Troca de Informações e Exclusão Global

A Oxfam destaca que, embora o sistema de Troca Automática de Informações (AEOI) tenha contribuído para reduzir a parcela de riqueza não tributada no exterior nos últimos anos, seu alcance é limitado. A maioria dos países do Sul Global está excluída desse sistema, o que agrava a urgência por mais recursos fiscais nessas nações.

“A maioria dos países do Sul Global está excluída do sistema de Troca Automática de Informações (AEOI, na sigla em inglês), apesar da necessidade urgente de receita tributária”, aponta a organização. Pesquisadores associam o AEOI à diminuição da proporção de riqueza offshore não tributada recentemente.

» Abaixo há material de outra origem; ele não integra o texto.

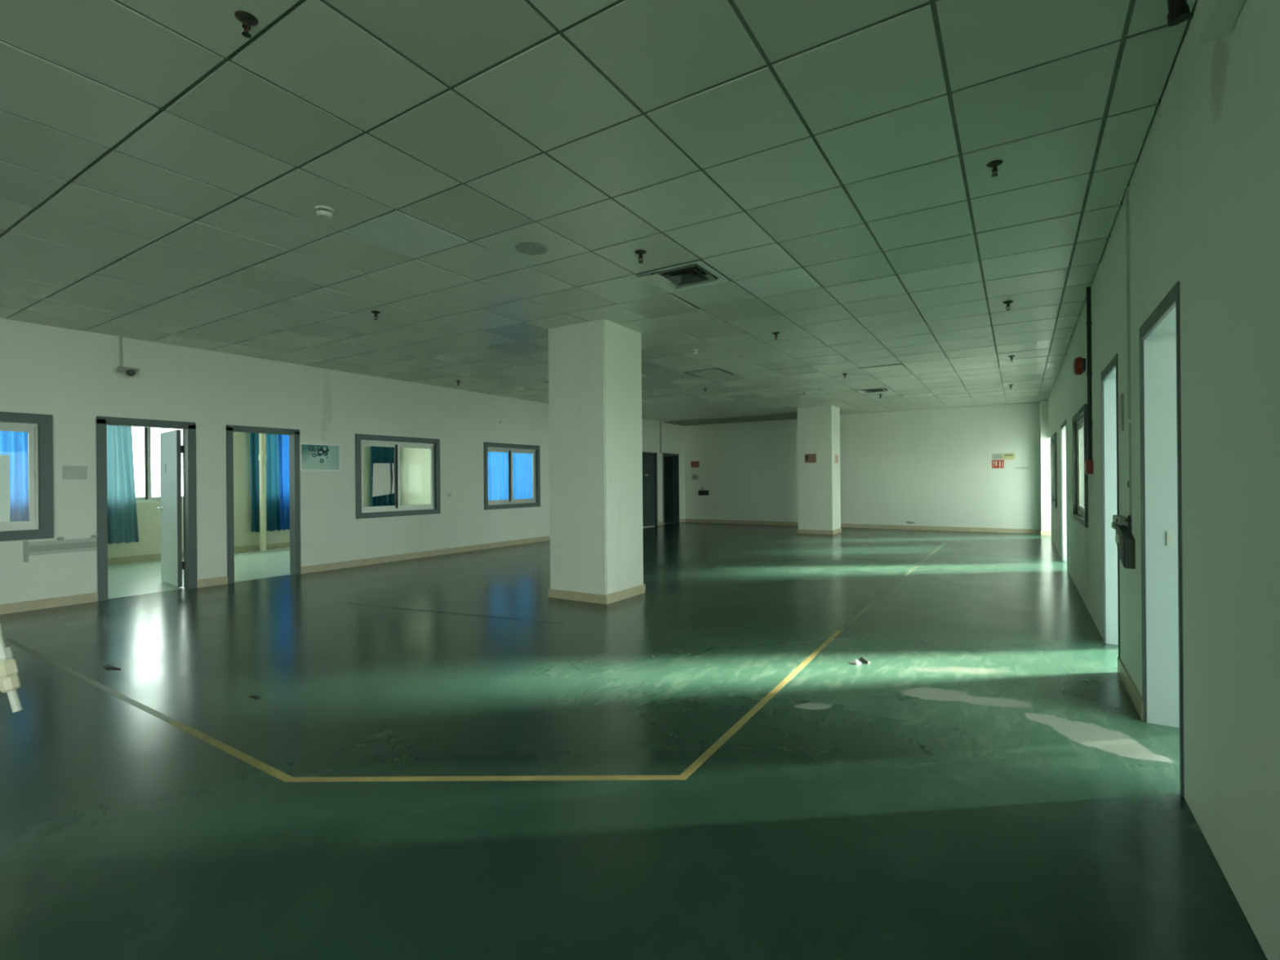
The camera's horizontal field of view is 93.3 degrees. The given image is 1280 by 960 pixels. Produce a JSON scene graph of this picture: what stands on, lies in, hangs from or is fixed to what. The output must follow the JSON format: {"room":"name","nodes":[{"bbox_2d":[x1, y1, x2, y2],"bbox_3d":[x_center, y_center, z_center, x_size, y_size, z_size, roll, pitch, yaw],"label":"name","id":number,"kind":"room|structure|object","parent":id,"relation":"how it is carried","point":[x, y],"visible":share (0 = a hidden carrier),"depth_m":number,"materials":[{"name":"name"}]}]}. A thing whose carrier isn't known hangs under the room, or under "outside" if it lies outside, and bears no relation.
{"room":"empty hospital hall","nodes":[
{"label":"empty hospital hall","id":0,"kind":"room"},
{"bbox_2d":[0,623,22,712],"bbox_3d":[-2.961,-0.328,2.579,0.577,2.658,0.069,0,0,-5],"label":"pipe","id":1,"kind":"object","parent":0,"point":[10,682],"visible":1,"depth_m":2.59,"materials":[{"name":"white plastic"}]},
{"bbox_2d":[107,431,370,558],"bbox_3d":[-8.508,-0.182,10.150,0.200,3.090,24.550,0,0,32],"label":"wall","id":2,"kind":"structure","parent":0,"point":[148,518],"depth_m":11.42,"materials":[{"name":"paint"}]},
{"bbox_2d":[135,427,182,502],"bbox_3d":[-8.351,-0.463,10.375,0.130,1.650,1.800,0,0,32],"label":"window","id":3,"kind":"structure","parent":2,"relation":"in","point":[148,484],"depth_m":10.27,"materials":[{"name":"metal"}]},
{"bbox_2d":[136,500,182,503],"bbox_3d":[-8.251,0.379,10.316,0.050,0.035,1.900,0,0,32],"label":"sill","id":4,"kind":"structure","parent":2,"relation":"attached to","point":[139,502],"depth_m":10.21,"materials":[{"name":"white plastic"}]},
{"bbox_2d":[107,542,289,564],"bbox_3d":[-8.934,1.317,9.250,0.013,0.100,22.560,0,0,32],"label":"baseboard","id":5,"kind":"structure","parent":2,"relation":"attached to","point":[249,548],"depth_m":10.31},
{"bbox_3d":[-9.489,-1.389,8.280,0.142,0.024,2.350,0,0,32],"label":"rail","id":6,"kind":"object","parent":2,"relation":"attached to","visible":0},
{"bbox_2d":[0,431,28,521],"bbox_3d":[-9.150,-0.178,8.693,0.088,2.396,1.224,0,0,32],"label":"curtain","id":7,"kind":"object","parent":6,"relation":"hanging from","point":[15,444],"visible":0.16,"depth_m":8.81,"materials":[{"name":"blue fabric"}]},
{"bbox_3d":[-8.253,-1.399,10.250,0.142,0.024,2.000,0,0,32],"label":"rail","id":8,"kind":"object","parent":2,"relation":"attached to","visible":0},
{"bbox_2d":[106,425,138,544],"bbox_3d":[-8.470,-0.174,9.778,0.092,2.416,0.570,0,0,32],"label":"curtain","id":9,"kind":"object","parent":8,"relation":"hanging from","point":[122,513],"visible":0.52,"depth_m":9.82,"materials":[{"name":"teal fabric"}]},
{"bbox_3d":[-6.960,-1.410,12.271,0.184,0.024,1.800,0,0,32],"label":"rail","id":10,"kind":"object","parent":2,"relation":"attached to","visible":0},
{"bbox_2d":[249,432,280,532],"bbox_3d":[-7.252,-0.194,11.717,0.048,2.396,0.564,0,0,32],"label":"curtain","id":11,"kind":"object","parent":10,"relation":"hanging from","point":[272,440],"visible":0.63,"depth_m":11.74,"materials":[{"name":"teal fabric"}]},
{"bbox_3d":[-6.034,-1.417,13.786,0.142,0.024,0.950,0,0,32],"label":"rail","id":12,"kind":"object","parent":2,"relation":"attached to","visible":0},
{"bbox_2d":[370,446,395,506],"bbox_3d":[-5.904,-0.250,13.866,0.091,2.306,0.655,0,0,32],"label":"curtain","id":13,"kind":"object","parent":12,"relation":"hanging from","point":[378,454],"visible":0.24,"depth_m":13.83,"materials":[{"name":"fabric"}]},
{"bbox_3d":[-3.682,-1.437,17.534,0.142,0.024,2.800,0,0,32],"label":"rail","id":14,"kind":"object","parent":2,"relation":"attached to","visible":0},
{"bbox_2d":[487,451,532,500],"bbox_3d":[-3.680,-0.224,17.409,0.086,2.396,2.404,0,0,32],"label":"curtain","id":15,"kind":"object","parent":14,"relation":"hanging from","point":[497,462],"visible":0.39,"depth_m":17.23,"materials":[{"name":"blue fabric"}]},
{"bbox_2d":[278,434,289,530],"bbox_3d":[-6.933,-0.202,12.066,0.043,2.386,0.554,0,0,32],"label":"curtain","id":16,"kind":"object","parent":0,"point":[283,440],"visible":0.3,"depth_m":11.93,"materials":[{"name":"blue fabric"}]},
{"bbox_2d":[0,318,684,604],"bbox_3d":[-5.209,-0.210,8.079,0.110,3.090,24.550,0,0,32],"label":"wall","id":17,"kind":"structure","parent":0,"point":[71,375],"depth_m":8.08,"materials":[{"name":"paint"}]},
{"bbox_2d":[0,411,53,541],"bbox_3d":[-6.670,-0.033,5.727,0.132,1.300,1.610,0,0,32],"label":"window","id":18,"kind":"structure","parent":17,"relation":"in","point":[39,427],"depth_m":6.29,"materials":[{"name":"metal"}]},
{"bbox_2d":[0,454,9,522],"bbox_3d":[-6.510,0.116,5.987,0.002,0.740,0.380,0,0,32],"label":"paper notice","id":19,"kind":"object","parent":18,"relation":"attached to","point":[4,459],"visible":1,"depth_m":6.12,"materials":[{"name":"white paper"}]},
{"bbox_2d":[23,534,97,562],"bbox_3d":[-6.152,0.726,6.436,0.025,0.235,0.585,0,0,32],"label":"wall rack","id":20,"kind":"object","parent":17,"relation":"attached to","point":[61,545],"visible":1,"depth_m":6.41,"materials":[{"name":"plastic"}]},
{"bbox_2d":[62,465,88,479],"bbox_3d":[-6.100,-0.083,6.537,0.018,0.150,0.210,0,0,32],"label":"wall plaque","id":21,"kind":"object","parent":17,"relation":"attached to","point":[68,472],"visible":1,"depth_m":6.54,"materials":[{"name":"white plastic"}]},
{"bbox_2d":[116,336,140,376],"bbox_3d":[-5.841,-1.411,6.911,0.082,0.437,0.210,0,0,32],"label":"camera","id":22,"kind":"object","parent":17,"relation":"attached to","point":[131,372],"visible":1,"depth_m":6.87,"materials":[{"name":"grey plastic"}]},
{"bbox_2d":[96,416,197,601],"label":"door","id":23,"kind":"structure","parent":17,"relation":"in","point":[171,448],"depth_m":7.46,"materials":[{"name":"metal"}]},
{"bbox_2d":[226,424,301,583],"bbox_3d":[-5.122,0.311,8.210,0.150,2.046,0.932,0,0,32],"label":"door","id":24,"kind":"structure","parent":17,"relation":"in","point":[294,434],"depth_m":8.50,"materials":[{"name":"metal"}]},
{"bbox_2d":[299,443,341,471],"bbox_3d":[-4.664,-0.330,8.830,0.016,0.392,0.612,0,0,32],"label":"picture","id":25,"kind":"object","parent":17,"relation":"attached to","point":[313,457],"visible":1,"depth_m":8.82},
{"bbox_2d":[0,518,684,614],"bbox_3d":[-5.144,1.285,8.046,0.013,0.100,24.550,0,0,32],"label":"baseboard","id":26,"kind":"structure","parent":17,"relation":"attached to","point":[13,607],"depth_m":8.85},
{"bbox_2d":[355,433,440,519],"bbox_3d":[-3.991,-0.060,9.996,0.132,1.310,1.590,0,0,32],"label":"window","id":27,"kind":"structure","parent":17,"relation":"in","point":[434,507],"depth_m":9.97,"materials":[{"name":"metal"}]},
{"bbox_2d":[372,462,394,497],"bbox_3d":[-4.138,-0.004,9.764,0.014,0.540,0.400,0,0,32],"label":"paper notice","id":28,"kind":"object","parent":27,"relation":"attached to","point":[381,471],"visible":1,"depth_m":9.75,"materials":[{"name":"white paper"}]},
{"bbox_2d":[483,441,540,510],"bbox_3d":[-2.596,-0.079,12.219,0.132,1.295,1.580,0,0,32],"label":"window","id":29,"kind":"structure","parent":17,"relation":"in","point":[534,450],"depth_m":12.21,"materials":[{"name":"metal"}]},
{"bbox_2d":[642,451,657,528],"bbox_3d":[0.203,0.261,16.663,0.185,2.058,0.915,0,0,32],"label":"door","id":30,"kind":"structure","parent":17,"relation":"in","point":[650,491],"depth_m":16.75,"materials":[{"name":"grey metal"}]},
{"bbox_2d":[662,453,679,524],"bbox_3d":[0.488,0.257,17.977,1.030,2.061,0.952,0,0,32],"label":"door","id":31,"kind":"structure","parent":17,"relation":"in","point":[670,464],"depth_m":18.12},
{"bbox_2d":[400,447,648,505],"bbox_3d":[-2.778,-0.230,15.573,3.740,3.090,5.490,0,0,32],"label":"wall partition","id":32,"kind":"structure","parent":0,"point":[415,463],"depth_m":13.82,"materials":[{"name":"paint"}]},
{"bbox_2d":[0,0,1195,421],"bbox_3d":[-1.872,-1.788,5.977,15.900,0.292,24.950,0,0,32],"label":"ceiling","id":33,"kind":"structure","parent":0,"point":[166,168],"depth_m":3.37,"materials":[{"name":"white tile"}]},
{"bbox_2d":[234,10,257,38],"bbox_3d":[-1.420,-1.636,2.181,0.074,0.062,0.074,0,0,32],"label":"sprinkler","id":34,"kind":"object","parent":33,"relation":"attached to","point":[247,20],"visible":1,"depth_m":2.17,"materials":[{"name":"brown metal"}]},
{"bbox_2d":[315,204,333,218],"bbox_3d":[-1.936,-1.637,3.710,0.104,0.050,0.104,0,0,32],"label":"smoke detector","id":35,"kind":"object","parent":33,"relation":"attached to","point":[322,211],"visible":1,"depth_m":3.68,"materials":[{"name":"white plastic"}]},
{"bbox_2d":[370,311,381,319],"bbox_3d":[-2.603,-1.617,5.958,0.092,0.078,0.092,0,0,5],"label":"sprinkler","id":36,"kind":"object","parent":33,"relation":"attached to","point":[375,313],"visible":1,"depth_m":5.95,"materials":[{"name":"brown metal"}]},
{"bbox_2d":[515,241,548,254],"bbox_3d":[-0.781,-1.667,4.366,0.236,0.013,0.236,0,0,32],"label":"ceiling speaker","id":37,"kind":"object","parent":33,"relation":"attached to","point":[528,248],"visible":1,"depth_m":4.34,"materials":[{"name":"grey plastic"}]},
{"bbox_2d":[517,244,546,254],"bbox_3d":[-0.781,-1.665,4.366,0.212,0.009,0.212,0,0,32],"label":"grille","id":38,"kind":"object","parent":37,"relation":"attached to","point":[528,249],"depth_m":4.35,"materials":[{"name":"plastic"}]},
{"bbox_2d":[634,249,646,263],"bbox_3d":[0.005,-1.640,4.451,0.092,0.078,0.092,0,0,-31],"label":"sprinkler","id":39,"kind":"object","parent":33,"relation":"attached to","point":[640,252],"visible":1,"depth_m":4.44,"materials":[{"name":"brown metal"}]},
{"bbox_2d":[636,259,730,293],"bbox_3d":[0.372,-1.713,5.033,0.580,0.120,0.580,0,0,32],"label":"ceiling vent","id":40,"kind":"object","parent":33,"relation":"in","point":[696,273],"visible":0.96,"depth_m":5.06,"materials":[{"name":"grey plastic"}]},
{"bbox_2d":[689,349,697,354],"bbox_3d":[0.696,-1.659,7.866,0.104,0.050,0.104,0,0,32],"label":"smoke detector","id":41,"kind":"object","parent":33,"relation":"attached to","point":[693,351],"visible":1,"depth_m":7.83,"materials":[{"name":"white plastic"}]},
{"bbox_2d":[684,368,732,377],"bbox_3d":[1.081,-1.687,9.543,0.590,0.006,0.590,0,0,32],"label":"access panel","id":42,"kind":"object","parent":33,"relation":"attached to","point":[716,371],"visible":1,"depth_m":9.50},
{"bbox_2d":[664,413,796,426],"bbox_3d":[2.815,-1.686,16.820,4.210,0.037,1.200,0,0,32],"label":"soffit","id":43,"kind":"structure","parent":33,"relation":"attached to","point":[787,415],"depth_m":16.75,"materials":[{"name":"white paint"}]},
{"bbox_2d":[772,332,780,340],"bbox_3d":[1.565,-1.653,6.955,0.092,0.078,0.092,0,0,-4],"label":"sprinkler","id":44,"kind":"object","parent":33,"relation":"attached to","point":[775,334],"visible":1,"depth_m":6.94,"materials":[{"name":"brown metal"}]},
{"bbox_2d":[856,387,893,394],"bbox_3d":[4.518,-1.760,11.639,0.580,0.094,0.580,0,0,32],"label":"ceiling vent","id":45,"kind":"object","parent":33,"relation":"in","point":[879,389],"visible":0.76,"depth_m":11.71,"materials":[{"name":"grey plastic"}]},
{"bbox_2d":[986,160,1003,177],"bbox_3d":[1.900,-1.662,3.238,0.078,0.066,0.078,0,0,-13],"label":"sprinkler","id":46,"kind":"object","parent":33,"relation":"attached to","point":[993,164],"visible":1,"depth_m":3.23,"materials":[{"name":"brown metal"}]},
{"bbox_2d":[1002,300,1013,310],"bbox_3d":[3.533,-1.669,5.802,0.092,0.078,0.092,0,0,14],"label":"sprinkler","id":47,"kind":"object","parent":33,"relation":"attached to","point":[1007,303],"visible":1,"depth_m":5.79,"materials":[{"name":"brown metal"}]},
{"bbox_2d":[1167,0,1191,26],"bbox_3d":[1.763,-1.606,1.986,0.069,0.202,0.058,0,0,32],"label":"hose","id":48,"kind":"object","parent":33,"relation":"hanging from","point":[1179,11],"visible":1,"depth_m":1.97,"materials":[{"name":"black"}]},
{"bbox_2d":[0,521,1267,959],"bbox_3d":[-1.845,1.366,5.976,15.900,0.121,24.950,0,0,32],"label":"floor","id":49,"kind":"structure","parent":0,"point":[445,757],"depth_m":2.72,"materials":[{"name":"green paint"}]},
{"bbox_2d":[102,664,120,670],"bbox_3d":[-3.717,1.316,4.246,0.210,0.012,0.050,0,0,32],"label":"scrap","id":50,"kind":"object","parent":49,"relation":"on","point":[108,666],"visible":1,"depth_m":4.23,"materials":[{"name":"grey"}]},
{"bbox_2d":[248,694,262,698],"bbox_3d":[-2.322,1.305,3.648,0.093,0.010,0.029,0,0,26],"label":"scrap","id":51,"kind":"object","parent":49,"relation":"on","point":[255,696],"visible":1,"depth_m":3.64,"materials":[{"name":"grey"}]},
{"bbox_2d":[258,433,266,551],"bbox_3d":[-7.182,-0.133,11.508,0.128,2.970,0.128,0,0,32],"label":"drain pipe","id":52,"kind":"object","parent":49,"relation":"on","point":[262,437],"visible":0.82,"depth_m":11.46,"materials":[{"name":"beige plastic"}]},
{"bbox_2d":[258,453,266,460],"bbox_3d":[-7.185,-0.428,11.508,0.128,0.120,0.128,0,0,32],"label":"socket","id":53,"kind":"object","parent":52,"relation":"attached to","point":[261,456],"depth_m":11.46,"materials":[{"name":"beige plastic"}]},
{"bbox_2d":[548,319,644,604],"bbox_3d":[-0.491,-0.250,6.812,0.796,3.090,0.766,0,0,32],"label":"column","id":54,"kind":"structure","parent":49,"relation":"on","point":[595,366],"depth_m":6.51,"materials":[{"name":"paint"}]},
{"bbox_2d":[796,404,841,534],"bbox_3d":[4.267,-0.290,14.411,0.836,3.090,0.776,0,0,32],"label":"column","id":55,"kind":"structure","parent":49,"relation":"on","point":[819,493],"depth_m":14.09,"materials":[{"name":"paint"}]},
{"bbox_2d":[804,453,816,462],"bbox_3d":[3.987,-0.507,14.137,0.270,0.210,0.010,0,0,32],"label":"wall sign","id":56,"kind":"object","parent":55,"relation":"attached to","point":[809,458],"visible":1,"depth_m":14.13,"materials":[{"name":"red plastic"}]},
{"bbox_2d":[834,454,839,463],"bbox_3d":[4.625,-0.493,14.214,0.010,0.210,0.360,0,0,32],"label":"wall sign","id":57,"kind":"object","parent":55,"relation":"attached to","point":[836,456],"visible":1,"depth_m":14.17,"materials":[{"name":"white plastic"}]},
{"bbox_2d":[847,659,862,664],"bbox_3d":[1.512,1.268,4.227,0.088,0.020,0.085,0,0,-39],"label":"scrap","id":58,"kind":"object","parent":49,"relation":"on","point":[855,661],"visible":1,"depth_m":4.21,"materials":[{"name":"white paper"}]},
{"bbox_2d":[858,657,871,663],"bbox_3d":[1.572,1.260,4.244,0.051,0.035,0.082,0,0,-44],"label":"scrap","id":59,"kind":"object","parent":49,"relation":"on","point":[862,660],"visible":0.89,"depth_m":4.22,"materials":[{"name":"white paper"}]},
{"bbox_2d":[664,402,1040,529],"bbox_3d":[3.873,-0.286,16.990,13.900,3.090,0.200,0,0,32],"label":"wall","id":60,"kind":"structure","parent":0,"point":[927,467],"depth_m":15.24,"materials":[{"name":"paint"}]},
{"bbox_2d":[690,461,698,467],"bbox_3d":[1.659,-0.472,18.254,0.270,0.180,0.010,0,0,32],"label":"wall sign","id":61,"kind":"object","parent":60,"relation":"attached to","point":[693,464],"visible":1,"depth_m":18.26,"materials":[{"name":"red plastic"}]},
{"bbox_2d":[692,474,697,479],"bbox_3d":[1.663,-0.087,18.254,0.210,0.170,0.010,0,0,32],"label":"wall sign","id":62,"kind":"object","parent":60,"relation":"attached to","point":[695,477],"visible":1,"depth_m":18.25,"materials":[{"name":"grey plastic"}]},
{"bbox_2d":[697,487,708,495],"bbox_3d":[1.893,0.336,18.070,0.310,0.240,0.080,0,0,32],"label":"box","id":63,"kind":"object","parent":60,"relation":"attached to","point":[700,492],"visible":1,"depth_m":18.05,"materials":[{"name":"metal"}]},
{"bbox_2d":[684,518,1040,533],"bbox_3d":[5.205,1.197,16.035,9.050,0.100,0.013,0,0,32],"label":"baseboard","id":64,"kind":"structure","parent":60,"relation":"attached to","point":[712,521],"depth_m":15.25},
{"bbox_2d":[991,453,1003,459],"bbox_3d":[8.321,-0.544,14.073,0.220,0.150,0.010,0,0,32],"label":"wall sign","id":65,"kind":"object","parent":60,"relation":"attached to","point":[996,455],"visible":1,"depth_m":14.07,"materials":[{"name":"white plastic"}]},
{"bbox_2d":[991,459,1004,468],"bbox_3d":[8.331,-0.369,14.067,0.240,0.190,0.010,0,0,32],"label":"wall sign","id":66,"kind":"object","parent":60,"relation":"attached to","point":[995,464],"visible":1,"depth_m":14.07,"materials":[{"name":"red plastic"}]},
{"bbox_2d":[1003,453,1014,459],"bbox_3d":[8.513,-0.546,13.952,0.225,0.150,0.010,0,0,32],"label":"wall sign","id":67,"kind":"object","parent":60,"relation":"attached to","point":[1006,455],"visible":1,"depth_m":13.95,"materials":[{"name":"yellow plastic"}]},
{"bbox_2d":[1048,0,1279,959],"bbox_3d":[2.732,-0.278,3.095,0.240,3.090,24.550,0,0,32],"label":"wall","id":68,"kind":"structure","parent":0,"point":[1203,184],"depth_m":1.98,"materials":[{"name":"paint"}]},
{"bbox_2d":[1040,400,1050,530],"bbox_3d":[9.023,-0.330,13.421,0.220,3.090,0.370,0,0,32],"label":"pilaster","id":69,"kind":"object","parent":68,"relation":"attached to","point":[1045,442],"visible":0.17,"depth_m":13.28,"materials":[{"name":"paint"}]},
{"bbox_2d":[1040,530,1051,535],"bbox_3d":[8.930,1.165,13.261,0.230,0.100,0.013,0,0,32],"label":"baseboard","id":70,"kind":"structure","parent":68,"relation":"attached to","point":[1042,532],"depth_m":13.27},
{"bbox_2d":[1051,431,1057,507],"bbox_3d":[7.678,-0.179,11.089,0.162,1.310,1.450,0,0,32],"label":"window","id":71,"kind":"structure","parent":68,"relation":"in","point":[1054,471],"depth_m":11.65,"materials":[{"name":"metal"}]},
{"bbox_2d":[1060,419,1067,570],"bbox_3d":[6.246,0.203,8.696,0.248,2.070,1.202,0,0,32],"label":"door","id":72,"kind":"structure","parent":68,"relation":"in","point":[1064,426],"depth_m":9.23,"materials":[{"name":"paint"}]},
{"bbox_2d":[1073,356,1085,374],"bbox_3d":[4.297,-1.116,5.916,0.095,0.176,0.176,0,0,32],"label":"bell","id":73,"kind":"object","parent":68,"relation":"attached to","point":[1079,363],"visible":1,"depth_m":5.86,"materials":[{"name":"red metal"}]},
{"bbox_2d":[1071,404,1088,528],"bbox_3d":[4.723,-0.140,6.380,0.162,1.180,1.570,0,0,32],"label":"window","id":74,"kind":"structure","parent":68,"relation":"in","point":[1079,420],"depth_m":6.95,"materials":[{"name":"metal"}]},
{"bbox_2d":[1084,460,1093,474],"bbox_3d":[3.993,-0.113,5.380,0.054,0.120,0.120,0,0,32],"label":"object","id":75,"kind":"object","parent":68,"relation":"attached to","point":[1088,464],"visible":1,"depth_m":5.33,"materials":[{"name":"red plastic"}]},
{"bbox_2d":[1085,286,1092,460],"bbox_3d":[3.994,-0.938,5.375,0.036,1.550,0.050,0,0,32],"label":"conduit","id":76,"kind":"object","parent":68,"relation":"attached to","point":[1088,323],"visible":0.96,"depth_m":5.36,"materials":[{"name":"metal"}]},
{"bbox_2d":[1101,353,1120,657],"bbox_3d":[3.461,0.216,4.258,0.248,2.090,0.878,0,0,32],"label":"door","id":77,"kind":"structure","parent":68,"relation":"in","point":[1109,375],"depth_m":4.64,"materials":[{"name":"paint"}]},
{"bbox_2d":[1117,393,1124,432],"bbox_3d":[3.030,-0.420,3.811,0.013,0.230,0.178,0,0,32],"label":"plate","id":78,"kind":"object","parent":68,"relation":"attached to","point":[1120,398],"visible":1,"depth_m":3.75,"materials":[{"name":"grey plastic"}]},
{"bbox_2d":[1111,514,1135,568],"bbox_3d":[2.920,0.353,3.671,0.063,0.295,0.580,0,0,32],"label":"switch box","id":79,"kind":"object","parent":68,"relation":"attached to","point":[1125,540],"visible":1,"depth_m":3.50,"materials":[{"name":"grey plastic"}]},
{"bbox_2d":[1125,186,1131,525],"bbox_3d":[2.847,-0.719,3.522,0.012,1.970,0.030,0,0,32],"label":"cable trunking","id":80,"kind":"object","parent":68,"relation":"attached to","point":[1127,249],"visible":1,"depth_m":3.51,"materials":[{"name":"white plastic"}]},
{"bbox_2d":[1117,657,1143,721],"bbox_3d":[2.895,1.216,3.573,0.013,0.100,0.940,0,0,32],"label":"baseboard","id":81,"kind":"structure","parent":68,"relation":"attached to","point":[1135,696],"depth_m":3.49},
{"bbox_2d":[1139,280,1184,796],"bbox_3d":[2.512,0.234,2.746,0.248,2.070,0.908,0,0,32],"label":"door","id":82,"kind":"structure","parent":68,"relation":"in","point":[1160,404],"depth_m":3.12,"materials":[{"name":"paint"}]},
{"bbox_2d":[1197,0,1246,43],"bbox_3d":[-1.094,-1.556,-2.686,0.075,0.470,10.700,0,0,32],"label":"boxing","id":83,"kind":"structure","parent":68,"relation":"attached to","point":[1215,18],"depth_m":1.78,"materials":[{"name":"paint"}]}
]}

Arquitetura Global de Proteção a Fortunas

Viviana Santiago, diretora executiva da Oxfam Brasil, ressaltou a persistência de um cenário global que favorece grandes fortunas. “O que os Panama Papers revelaram há dez anos continua atual no Brasil: há uma arquitetura global que protege grandes fortunas enquanto a maioria da população paga proporcionalmente mais impostos. Justiça fiscal passa necessariamente por tributar os super-ricos”, declarou Santiago em nota.

A declaração reforça a crítica de que o sistema tributário internacional, em muitos aspectos, beneficia os mais abastados, enquanto sobrecarrega a classe média e os mais pobres. A concentração de riqueza em paraísos fiscais é vista como um obstáculo fundamental para a redução da desigualdade e para o financiamento de políticas sociais e de desenvolvimento.

Impacto no Brasil e no Norte de Minas

No contexto brasileiro, a situação exposta pela Oxfam levanta questionamentos sobre a equidade do sistema tributário nacional. A evasão fiscal e a concentração de capital em jurisdições com baixa tributação privam o país de recursos que poderiam ser direcionados para áreas como saúde, educação e infraestrutura, especialmente em regiões como o Norte de Minas. A busca por justiça fiscal no Brasil passa, inevitavelmente, pela discussão sobre a tributação de grandes fortunas e grandes patrimônios, um debate que ganha força com relatórios como o da Oxfam.